When do we want to use NumPy versus Pandas?
- What are the advantages of using Pandas?    
https://stackabuse.com/beginners-tutorial-on-the-pandas-python-library/

### 1. Importing and reading data with Pandas!

#### Let's use pandas to read some csv files so we can interact with them.

In [1]:
# First, let's check which directory we are in so the files we expect to see are there.
!pwd #or chdir
!ls -al

/home/will/DS_inclass/dc-ds-071519/1-Module/1-Section/day_5_lecture_1_pandas
total 116
drwxr-xr-x 3 will will  4096 Jul 19 13:08 .
drwxr-xr-x 6 will will  4096 Jul 19 13:07 ..
-rw-r--r-- 1 will will    62 Jul 19 13:07 example1.csv
-rw-r--r-- 1 will will 63117 Jul 19 13:07 excelpic.jpg
-rw-r--r-- 1 will will 24833 Jul 19 13:07 intro_to_pandas.ipynb
drwxr-xr-x 2 will will  4096 Jul 19 13:08 .ipynb_checkpoints
-rw-r--r-- 1 will will   238 Jul 19 13:07 made_up_jobs.csv
-rw-r--r-- 1 will will  2471 Jul 19 13:07 map_zip_nyc_hood.csv


In [6]:
import pandas as pd

pd.set_option("display.precision", 2)

Getting help with a function:

In [3]:
pd.DataFrame?

In [7]:
pd.DataFrame()

### Getting data in to pandas

There is also `read_excel` and many other pandas `read` functions.  
http://pandas.pydata.org/pandas-docs/stable/user_guide/io.html

In [8]:
example_csv=pd.read_csv('example1.csv')
example_csv.head()

Unnamed: 0,Title1,Title2,Title3
0,one,two,three
1,example1,example2,example3


You can also load in data by using the url of an associated dataset.

In [9]:
shelter_data=pd.read_csv('https://data.austintexas.gov/api/views/9t4d-g238/rows.csv?accessType=DOWNLOAD') 
#this link is copied directly from the download option for CSV

KeyboardInterrupt: 

In [None]:
shelter_data.head()

Now that we can read in data, let's get more comfortable with our Pandas data structures.

In [None]:
type(shelter_data)

In [None]:
# Now that data is read let's look at it's shape
shelter_data.shape

In [None]:
#What are the names of the columns
shelter_data.columns

In [None]:
#What are the different data types present in our data
shelter_data.info()

In [None]:
shelter_data.dtypes

In [None]:
# We can find the type of a particular columns in a data frame in this way.
ID_series=shelter_data['Animal ID'] 
shelter_data['Animal ID'].dtypes

### 2. Utilizing and identifying Pandas objects

- What is a DataFrame object and what is a Series object? 
- How are they different from Python lists?
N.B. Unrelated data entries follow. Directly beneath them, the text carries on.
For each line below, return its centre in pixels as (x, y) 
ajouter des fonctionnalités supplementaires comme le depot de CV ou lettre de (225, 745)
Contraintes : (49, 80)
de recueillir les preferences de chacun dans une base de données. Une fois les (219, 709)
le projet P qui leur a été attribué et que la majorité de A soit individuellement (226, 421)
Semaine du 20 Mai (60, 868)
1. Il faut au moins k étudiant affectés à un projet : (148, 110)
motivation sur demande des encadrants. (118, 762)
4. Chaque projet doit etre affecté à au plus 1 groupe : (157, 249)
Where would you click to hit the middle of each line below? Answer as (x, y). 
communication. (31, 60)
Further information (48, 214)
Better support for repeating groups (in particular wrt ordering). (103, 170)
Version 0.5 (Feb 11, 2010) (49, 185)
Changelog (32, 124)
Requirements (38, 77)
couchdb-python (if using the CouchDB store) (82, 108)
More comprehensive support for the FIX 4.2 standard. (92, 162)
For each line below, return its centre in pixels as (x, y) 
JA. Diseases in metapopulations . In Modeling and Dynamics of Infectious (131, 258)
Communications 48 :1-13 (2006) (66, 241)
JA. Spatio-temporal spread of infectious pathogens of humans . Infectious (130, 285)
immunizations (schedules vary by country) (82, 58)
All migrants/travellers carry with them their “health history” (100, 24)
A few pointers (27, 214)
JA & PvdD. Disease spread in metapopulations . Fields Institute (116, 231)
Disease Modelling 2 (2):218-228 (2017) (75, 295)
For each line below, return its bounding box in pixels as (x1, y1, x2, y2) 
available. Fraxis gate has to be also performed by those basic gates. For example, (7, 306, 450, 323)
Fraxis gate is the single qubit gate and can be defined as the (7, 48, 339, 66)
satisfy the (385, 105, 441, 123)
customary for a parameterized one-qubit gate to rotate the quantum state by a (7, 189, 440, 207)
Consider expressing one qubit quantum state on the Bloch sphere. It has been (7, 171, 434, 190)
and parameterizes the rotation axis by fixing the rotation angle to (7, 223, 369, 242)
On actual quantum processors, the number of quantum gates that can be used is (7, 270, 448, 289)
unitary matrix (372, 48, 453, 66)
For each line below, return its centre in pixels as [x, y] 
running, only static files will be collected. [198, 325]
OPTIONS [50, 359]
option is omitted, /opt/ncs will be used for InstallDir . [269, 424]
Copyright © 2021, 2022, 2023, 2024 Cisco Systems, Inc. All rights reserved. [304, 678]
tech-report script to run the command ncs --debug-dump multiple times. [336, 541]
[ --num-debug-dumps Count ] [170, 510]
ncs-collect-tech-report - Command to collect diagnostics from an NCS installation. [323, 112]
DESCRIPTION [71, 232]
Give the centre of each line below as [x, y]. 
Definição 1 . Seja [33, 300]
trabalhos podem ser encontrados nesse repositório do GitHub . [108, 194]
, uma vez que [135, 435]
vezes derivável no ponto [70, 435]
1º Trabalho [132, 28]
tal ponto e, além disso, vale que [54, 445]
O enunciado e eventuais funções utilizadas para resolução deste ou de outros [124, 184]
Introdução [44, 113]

These are questions we will cover in this section. To start, let's start with this list of pets.

In [None]:
#define your list here!

dogs = ['bulldog','labs','great dane','shitzu','bull terrier']

print(dogs)

Using our list of dogs, we can create a pandas object called a 'series' which is much like an array or a vector.

In [None]:
dogs_series = pd.Series(dogs)

print(dogs_series)
type(dogs_series)

One difference between python **list objects** and pandas **series objects** is the fact that you can define the index manually for a **series objects**.

In [None]:
ind = ['a','b','c','d','e']

dogs_series = pd.Series(dogs,index=ind)

print(dogs_series)

### Other ways to make DataFrames

We can do a simliar thing with Python **dictionaries**. This time, however, we will create a DataFrame object from a python dictionary.

In [None]:
# Dictionary with list object in values
pet_dict = {
    'name' : ['Samantha', 'Alex', 'Dante'],
    'age' : ['4','2','3'],
    'animal' : ['cat', 'dog', 'dog']
}

pet_df = pd.DataFrame(pet_dict)

pet_df.head()

In [None]:
#to find data types of columns
pet_df.dtypes

### Data type conversion by columns
Let's change the data type of ages to int.

In [None]:
# We can also change a columns type but the change has to make sense.
pet_df.age = pet_df.age.astype(int)

#Uncomment line below and observe what happens when trying to convert student's name to int or float
#pet_df.name = pet_df.name.astype(int)

#How about what happens converting numeric to string
#pet_df.age = pet_df.age.astype(str)

pet_df.dtypes

In [None]:
pet_df.name = pet_df.name.str.lower()
pet_df.head()

### Custom index

We can also use a custom index for these items. For example, we might want them to be the individual pet ID numbers.

In [None]:
pet_ids = ['1111','1145','0096']

#Notice here we use pd.DataFrame not pd.Series as we did for a pandas series.
pet_df = pd.DataFrame(pet_dict,index=pet_ids)

pet_df.head()

Using Pandas, we can also rename column names.

In [None]:
pet_df.columns = ['NAME', 'AGE','ANIMAL']
pet_df.head()

Or, we can also change the column names using the rename function.

In [None]:
pet_df.rename(columns={'AGE': 'YEARS'})

In [None]:
# Notice what happens when we print students_df

pet_df

In [None]:
#If you want the file to save over itself, use the option `inplace = True`.
pet_df.rename(columns={'AGE': 'YEARS'}, inplace=True)
pet_df.head()

Similarly, there is a tool to remove rows and columns from your DataFrame

In [None]:
pet_df.drop(columns=['YEARS', 'ANIMAL'])

In [None]:
#Notice again what happens if we print students_df 
pet_df

In [None]:
pet_df.drop(columns=['YEARS', 'ANIMAL'], inplace=True)
pet_df

If you want the file to save over itself, use the option `inplace = True`.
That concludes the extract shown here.